Scaramucci earlier this month defended the slide in bitcoin’s price in a Bloomberg interview, saying bitcoin has been able to “maintain its supremacy as the apex predator in digital currency.”
401K Specialist said Scaramucci recommends that non-professional investors have bitcoin exposure of no more than 5% of their retirement portfolios. SkyBridge’s bitcoin exposure has grown to more than $500 million, the magazine reported and noted that the money manager projects bitcoin will hit $100,000 this year.
Bitcoin “was the best performing asset over the last 10 years, and I predict it will be the best performing asset over the next 10 years,” said Scaramucci.

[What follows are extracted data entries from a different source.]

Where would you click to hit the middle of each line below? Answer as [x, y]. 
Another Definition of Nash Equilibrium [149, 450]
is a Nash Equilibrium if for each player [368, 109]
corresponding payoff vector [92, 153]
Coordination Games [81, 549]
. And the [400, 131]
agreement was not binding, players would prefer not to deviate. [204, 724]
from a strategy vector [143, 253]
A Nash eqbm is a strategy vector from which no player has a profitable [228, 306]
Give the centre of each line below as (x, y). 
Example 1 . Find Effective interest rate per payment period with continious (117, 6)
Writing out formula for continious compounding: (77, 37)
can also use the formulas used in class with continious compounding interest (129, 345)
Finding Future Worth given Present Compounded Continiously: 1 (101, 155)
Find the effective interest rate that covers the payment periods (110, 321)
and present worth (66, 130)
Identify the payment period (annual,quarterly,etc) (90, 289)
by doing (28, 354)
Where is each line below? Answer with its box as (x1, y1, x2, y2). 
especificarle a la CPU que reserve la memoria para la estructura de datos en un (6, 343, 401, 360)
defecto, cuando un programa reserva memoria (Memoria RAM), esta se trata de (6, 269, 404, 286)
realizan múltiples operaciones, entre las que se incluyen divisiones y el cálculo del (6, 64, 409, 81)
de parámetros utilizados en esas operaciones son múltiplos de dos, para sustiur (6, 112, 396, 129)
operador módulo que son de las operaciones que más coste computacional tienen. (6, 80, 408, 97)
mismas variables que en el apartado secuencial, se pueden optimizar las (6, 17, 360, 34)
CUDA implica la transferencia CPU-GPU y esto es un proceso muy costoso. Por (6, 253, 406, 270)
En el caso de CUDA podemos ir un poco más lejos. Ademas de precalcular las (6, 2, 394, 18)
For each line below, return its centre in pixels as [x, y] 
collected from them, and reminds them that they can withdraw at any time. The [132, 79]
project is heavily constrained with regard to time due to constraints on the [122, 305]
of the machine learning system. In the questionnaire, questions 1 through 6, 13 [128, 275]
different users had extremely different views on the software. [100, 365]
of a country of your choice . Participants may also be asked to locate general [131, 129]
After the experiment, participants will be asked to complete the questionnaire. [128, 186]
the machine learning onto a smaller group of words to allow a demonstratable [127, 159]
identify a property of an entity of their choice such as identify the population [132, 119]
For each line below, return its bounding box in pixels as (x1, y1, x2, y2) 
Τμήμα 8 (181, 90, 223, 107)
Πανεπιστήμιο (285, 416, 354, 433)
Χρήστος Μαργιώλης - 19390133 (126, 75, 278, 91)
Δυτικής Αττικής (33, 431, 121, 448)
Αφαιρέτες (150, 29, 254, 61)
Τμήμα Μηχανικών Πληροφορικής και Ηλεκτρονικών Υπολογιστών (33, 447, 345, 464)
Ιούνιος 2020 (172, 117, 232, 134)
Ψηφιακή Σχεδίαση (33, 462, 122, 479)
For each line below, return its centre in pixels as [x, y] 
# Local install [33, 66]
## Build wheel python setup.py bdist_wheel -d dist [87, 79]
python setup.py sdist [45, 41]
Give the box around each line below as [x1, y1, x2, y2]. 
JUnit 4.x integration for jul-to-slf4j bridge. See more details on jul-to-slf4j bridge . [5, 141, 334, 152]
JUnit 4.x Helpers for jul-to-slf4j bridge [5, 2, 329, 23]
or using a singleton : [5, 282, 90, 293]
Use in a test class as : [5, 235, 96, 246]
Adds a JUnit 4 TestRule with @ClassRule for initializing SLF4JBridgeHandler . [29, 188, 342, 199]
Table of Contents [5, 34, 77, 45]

“Shark Tank” investor Kevin O’Leary has allocated 3% of his portfolio to bitcoin and is aiming to bolster sustainability in mining for the world’s largest cryptocurrency.
O’Leary told Yahoo Finance Live in an interview that aired Wednesday that he made the allocation after Canada, where he’s from, and other countries eased restrictions on institutional purchases of bitcoin. Regulators in Canada so far this year have approved the launch of four cryptocurrency exchange-traded funds.
The chairman of O’Shares ETFs, who called bitcoin “garbage” in a May 2019 interview on CNBC, said in March that he would be adding bitcoin to his portfolio partly because he thought of it as a hedge against inflation. He told Yahoo Finance Live that after his announcement he received numerous calls from institutional investors asking if he knew where the coins originated. He warned that “there’s a big problem brewing” in the crypto industry how and where coins are mined.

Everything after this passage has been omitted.